Addition of bactericidal agents to implant coatings is also another area of active research. In this case, adhered bacteria are destroyed via an active substance covalently linked or adsorbed in the coating including chitosan, antimicrobial peptides (AMPs), or quaternary ammonium compounds (QACs) [11]. A majority of AMPs and QACs are cationic and can rapidly penetrate the negatively charged bacterial cell membrane causing autolysis and cell death, efficiently killing bacteria regardless of antibiotic susceptibility with low toxicity [29,30,31]. Chitosan is a cationic polysaccharide where its positively charged amino groups generate electrostatic interactions with bacteria thus altering permeability of the cell wall and lysis [32]. Indeed, while this method directly kills bacteria, accumulation of dead bacteria and their intracellular products may potentially limit these coatings long term by forming a barrier between the surface and subsequent bacteria thus giving bacteria an opportunity to adhere and create a biofilm.

Controlled-release antibacterial agents in coatings have the potential to be used over an extended period post-implantation.
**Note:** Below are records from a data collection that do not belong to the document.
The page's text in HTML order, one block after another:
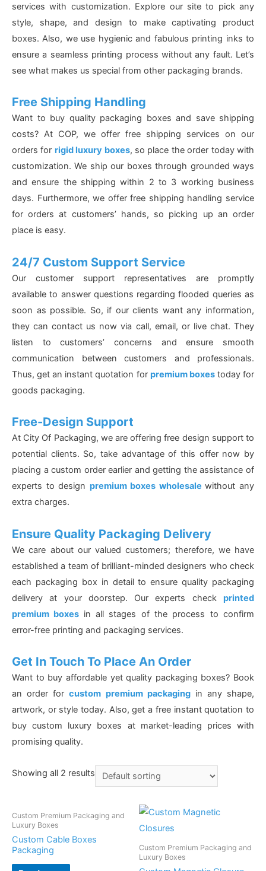
services with customization. Explore our site to pick any
style, shape, and design to make captivating product
boxes. Also, we use hygienic and fabulous printing inks to
ensure a seamless printing process without any fault. Let’s
see what makes us special from other packaging brands.
Free Shipping Handling
Want to buy quality packaging boxes and save shipping
costs? At COP, we offer free shipping services on our
orders for rigid luxury boxes, so place the order today with
customization. We ship our boxes through grounded ways
and ensure the shipping within 2 to 3 working business
days. Furthermore, we offer free shipping handling service
for orders at customers’ hands, so picking up an order
place is easy.
24/7 Custom Support Service
Our customer support representatives are promptly
available to answer questions regarding flooded queries as
soon as possible. So, if our clients want any information,
they can contact us now via call, email, or live chat. They
listen to customers’ concerns and ensure smooth
communication between customers and professionals.
Thus, get an instant quotation for premium boxestoday for
goods packaging.
Free-Design Support
At City Of Packaging, we are offering free design support to
potential clients. So, take advantage of this offer now by
placing a custom order earlier and getting the assistance of
experts to design premium boxes wholesalewithout any
extra charges.
Ensure Quality Packaging Delivery
We care about our valued customers; therefore, we have
established a team of brilliant-minded designers who check
each packaging box in detail to ensure quality packaging
delivery at your doorstep. Our experts check printed
premium boxes in all stages of the process to confirm
error-free printing and packaging services.
Get In Touch To Place An Order
Want to buy affordable yet quality packaging boxes? Book
an order forcustom premium packagingin any shape,
artwork, or style today. Also, get a free instant quotation to
buy custom luxury boxes at market-leading prices with
promising quality.
Showing all 2 results
Custom Premium Packaging and
Luxury Boxes
Custom Cable Boxes
Packaging
Custom Premium Packaging and
Luxury Boxes
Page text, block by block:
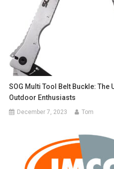
SOG Multi Tool Belt Buckle: The
Outdoor Enthusiasts
December 7, 2023 Tom

These coatings can be carriers of antibacterial agent which can be released through diffusion or degradation including antibiotics, metal ions, fluorine, and iodine24. Additionally, these nanomaterials can be responsive to external stimuli including magnetic fields, light, or temperature creating a temporal effect when needed. Hydrogels, hydrophilic 3D polymeric structures, and polyelectrolyte multilayers (PEMs) are made with biologically relevant materials such as chitosan, collagen, and hyaluronic acid and can be loaded with various antibacterial agents that can be used as coatings on implant surfaces with sustained release of its load but still needs further characterization [31]. Nevertheless, additional characterization of the coating process needs to be investigated to ensure that the implant’s mechanical and osseointegrative integrity is still maintained.
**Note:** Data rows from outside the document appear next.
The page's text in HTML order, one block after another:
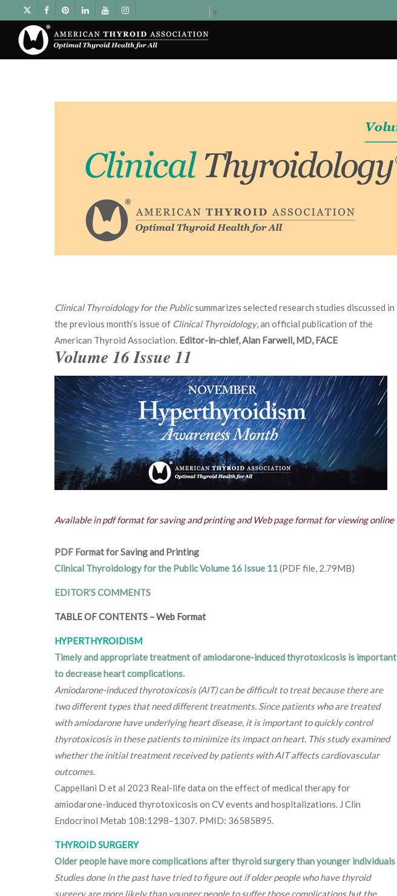
▼
Clinical Thyroidology for the Publicsummarizes selected research studies discussed in
the previous month’s issue of Clinical Thyroidology, an official publication of the
American Thyroid Association. Editor-in-chief, Alan Farwell, MD, FACE
Volume 16 Issue 11
Available in pdf format for saving and printing and Web page format for viewing online
PDF Format for Saving and Printing
Clinical Thyroidology for the Public Volume 16 Issue 11(PDF file, 2.79MB)
EDITOR’S COMMENTS
TABLE OF CONTENTS –Web Format
HYPERTHYROIDISM
Timely and appropriate treatment of amiodarone-induced thyrotoxicosis is important
to decrease heart complications.
Amiodarone-induced thyrotoxicosis (AIT) can be difficult to treat because there are
two different types that need different treatments. Since patients who are treated
with amiodarone have underlying heart disease, it is important to quickly control
thyrotoxicosis in these patients to minimize its impact on heart. This study examined
whether the initial treatment received by patients with AIT affects cardiovascular
outcomes.
Cappellani D et al 2023 Real-life data on the effect of medical therapy for
amiodarone-induced thyrotoxicosis on CV events and hospitalizations. J Clin
Endocrinol Metab 108:1298–1307. PMID: 36585895.
THYROID SURGERY
Older people have more complications after thyroid surgery than younger individuals
Studies done in the past have tried to figure out if older people who have thyroid
surgery are more likely than younger people to suffer those complications but the

This study is not without limitations. This pilot study had a small sample size of n = 2 per group and was completed in a single experiment. This study will need to be repeated to confirm reproducibility. This study only had a single timepoint for biofilm readout. Whether attachment and kinetics of biofilm growth is altered at earlier timepoints needs to be addressed. This study also used a higher CFU than would be required for infection seeding in clinical settings. Nevertheless, results did show a difference in biofilm coverage at this high CFU, suggesting that larger differences may be apparent with smaller inoculum. Additionally, these experiments were completed in static conditions and whether different results will be obtained under constant flow conditions needs to be investigated.

Conclusion

Although many studies have been published on DLC coating of metal implant materials in the context of joint arthroplasty, this is the first evidence showing that DLC surface treatment significantly decreases S. aureus biofilm coverage on titanium discs after 2 weeks of culture via systematic SEM analysis. Although its effect was not readily apparent via crystal violet analysis, its growth differences and seeding on the surface of the implant were apparent with SEM analysis. These data have warranted further investigation into the usefulness of DLC coating in orthopaedic implants to prevent PJI.